Health and Economic Burden Rises Before an IPF Diagnosis, Study Finds
Idiopathic pulmonary fibrosis (IPF) increases a person’s health and economic burden years before it is diagnosed, a multi-year Canadian study shows.
The research, “Clinical and economic burden of idiopathic pulmonary fibrosis in Quebec, Canada,” appeared in the journal ClinicoEconomics and Outcomes Research.
IPF is a progressive disease that diminishes a person’s quality of life. In addition to the health burden it represents, it can be expensive.
To better inform patients, doctors and policy-makers, a research team decided to evaluate the health and economic burdens of IPF in Quebec Province. They evaluated records collected between 2006 and 2011 in the province, which represents 23% of Canada’s population.
A total of 8,683 cases of IPF were reported in the five years, with an annual incidence rate of 21.7 people per 100,000. The average age at diagnosis was 74.5 years, and about 57% of patients were men.
The IPF patients had a three-year survival rate of 37.4% and a mean survival time after diagnosis of 523 days, or about 1.4 years.
On average, IPF patients had four other diseases. The most common were other pulmonary diseases (81%), pulmonary infections (56%), and coronary artery disease without myocardial infarction (55%).
An analysis of healthcare resource use showed that IPF patients began needing more health support several years before their diagnosis. The typical pattern was resource use rising in the first year after diagnosis, then remaining high for the next two years.

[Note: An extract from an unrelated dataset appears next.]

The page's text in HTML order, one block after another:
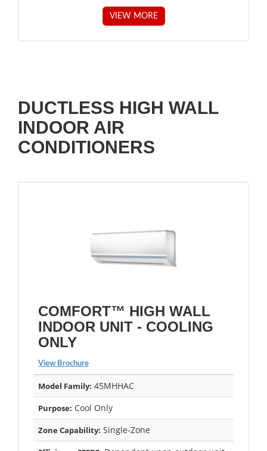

Consistent with this increase in health resources, costs increased before and after an IPF diagnosis, and stayed high the next two years. Five years before their diagnosis, patients were spending $2,721 a year, and two years before their diagnosis $7,049. The figures were $12,978 two years after the diagnosis and $8,267 at three years after the diagnosis.
The team said the findings suggested that previous studies have underestimated the economic burden of IPF.
“Healthcare resource utilization and costs of IPF increase many years prior to diagnosis. Incorporating multiyear annual costs before and after diagnosis results in a higher estimate of the economic burden of IPF than previous studies using a 1-year time frame,” they concluded.